An androgen-dependent tumor xenograft animal model is used to assess efficacy in vivo. 5-7 week old male SCID (severe combined immunodeficiency) mice or balb / c athymic nude mice were purchased from the Animal Resource Center, Perth, Western Australia and housed in microisolators. Mice were given free access to standard rodent solid food and drinking water throughout all experiments.

To establish a prostate tumor in the flank of the subcutaneous tumor model, 4 × 10 ⁵ washed LNCaP cells were resuspended in 50 μl PBS, mixed with an equal volume of Matrigel (BD # 354234), and with a 23 gauge needle The mice were injected subcutaneously into the right flank of 6 week old male nude mice. Following injection of tumor cells, 100 μl of 1 ng / μl control IgG1 Fc was injected into the flank of 3 mice and 100 μl of 1 ng / μl AR-LBD IgG1 Fc fusion protein was injected into the flank of the remaining 3 mice. And injected. Seven days later, the second injection into the flank was administered 200 μl of 1 ng / μl IgG1 Fc to 3 animals in the control group and 200 μl of 1 ng / μl AR-LBD IgG1 Fc fusion protein was actively treated. Three of the animals were dosed. No further treatment was given and the animals were monitored and tumor size was measured repeatedly. The experiment was terminated 5 weeks after the first tumor cell injection and the final tumor volume and weight were recorded.

The results are illustrated in FIGS. 7A, B and C. The final tumor volume of control mice injected with IgG1 Fc protein averaged 182.9 mm ³ . However, the final tumor volume of mice injected with AR-LBD lgG1 Fc fusion protein was only 7.3 mm ³ (FIGS. 7A and B). The AR-LBD lgG1 Fc fusion protein was also significantly effective in inhibiting prostate tumor growth throughout the experiment, and only animals treated with androgen-binding fusion protein produced very small tumors at the end of the experiment ( FIG. 7B). This was in good contrast to animals injected with control IgG1 protein, where tumors developed much earlier and tumors were much larger at the end of the experiment (FIG. 7B).

  Control mice injected with IgG1 Fc protein had an average weight of 94 mg, whereas AR-LBD lgG1 Fc fusion protein was similarly very effective with a final tumor weight of only 8 mg (FIG. 7C).

An orthotopic model of hormone-dependent prostate cancer is established as follows.
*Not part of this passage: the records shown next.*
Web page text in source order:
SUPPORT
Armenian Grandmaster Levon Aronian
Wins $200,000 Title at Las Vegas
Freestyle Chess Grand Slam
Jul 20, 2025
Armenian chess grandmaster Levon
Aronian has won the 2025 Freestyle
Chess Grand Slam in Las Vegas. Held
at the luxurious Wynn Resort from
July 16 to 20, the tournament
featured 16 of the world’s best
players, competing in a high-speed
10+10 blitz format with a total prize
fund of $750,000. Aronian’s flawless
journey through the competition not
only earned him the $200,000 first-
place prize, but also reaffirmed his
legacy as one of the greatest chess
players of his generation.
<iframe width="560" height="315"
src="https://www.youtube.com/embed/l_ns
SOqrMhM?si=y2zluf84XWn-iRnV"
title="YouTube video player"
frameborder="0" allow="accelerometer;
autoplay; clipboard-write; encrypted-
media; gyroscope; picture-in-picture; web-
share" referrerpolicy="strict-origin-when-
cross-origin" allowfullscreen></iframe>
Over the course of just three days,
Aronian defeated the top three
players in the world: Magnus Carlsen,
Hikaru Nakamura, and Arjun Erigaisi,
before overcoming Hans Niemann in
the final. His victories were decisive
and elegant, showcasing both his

Mice (between 6-10 per treatment group) are anesthetized by intraperitoneal injection of a mixture of ketamine 100 mg / kg and xylazine 20 mg / kg, allowing a small lateral lower abdominal incision to be made. The bladder, seminal vesicle and prostate were excised into the wound and 1 × 10 ⁶ LNCaP cells in 20 μl cell culture medium were injected into the dorsal prostate with a 29 gauge needle along with Matrigel. The injection is performed with the aid of a surgical microscope at a magnification of x10. A technically satisfactory injection is confirmed by the formation of blisters under the capsule and the absence of visible leaks. The lower urinary tract was returned to its original location, and the front abdominal wall was closed with 4/0 silk thread. The skin is fitted with surgical staples. After surgery, the animals are injected intraperitoneally with a calculated volume of saline 3-5% of the pre-anesthetic weight. The mice are allowed to recover under a radiant heating lamp until they can move completely.
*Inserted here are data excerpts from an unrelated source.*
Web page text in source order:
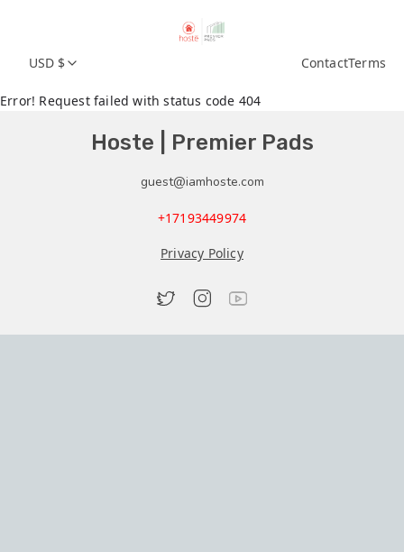
USD $ ContactTerms
Error! Request failed with status code 404
Hoste | Premier Pads
guest@iamhoste.com
+17193449974
Privacy Policy

  The animals are divided into treatment groups of 6-10 mice and after different periods after tumor cell injection, different concentrations (optimized from in vitro experimental results) of polypeptides are administered by intravenous tail vein injection. . Mice are sacrificed by carbon dioxide narcosis at the end of the experiment. The prostate, seminal vesicles, and bladder are removed in bulk and the appendage is carefully cut away from the tumor, including the prostate, if not visually relevant. Tumors including the prostate were weighed and the diameter was measured in three dimensions with calipers. The retroperitoneal cavity is examined cephaladly under magnification to the level of the renal vein. Lymph nodes found in the para-aortic and para-iliac regions were dissected and their long axes were measured. Tissues for immunohistochemical staining are embedded in OCT and frozen in isopentane cooled with liquid nitrogen. Tumors are stored at -70 ° C until analysis.

As a control for castration surgical hormone removal therapy, mice are anesthetized with a mixture of ketamine 100 mg / kg and xylazine 20 mg / kg injected intraperitoneally, allowing a small lateral lower abdominal incision to be made. The lower urogenital organ was excised into the wound, the vas deferens and mediastinal large blood vessel ligated with 4/0 silk thread, and the testis was excised. The abdomen closes the skin with a clip with 4/0 silk. Mice are allowed to recover on the heating pad until complete recovery.

Mice were euthanized by carbon monoxide anesthesia at designated times (from day 25-42) following local tumor growth inoculation in an orthotopic model of ADPC and necropsied. Open and retract the abdomen from the sternum to the pubic bone at the midline and investigate the abdominal organs. Under magnification, the urethra is incised laterally at the apex of the prostate, the ureters and vas deferens are identified on both sides, and the prostate is divided close together. Next, the sample is removed in a lump under magnification, and the seminal vesicles and bladder are removed. The tumor, including the prostate, is then weighed and its dimensions are measured with calipers on three axes. If discontinuous nodules are found, they are cut apart and weighed individually.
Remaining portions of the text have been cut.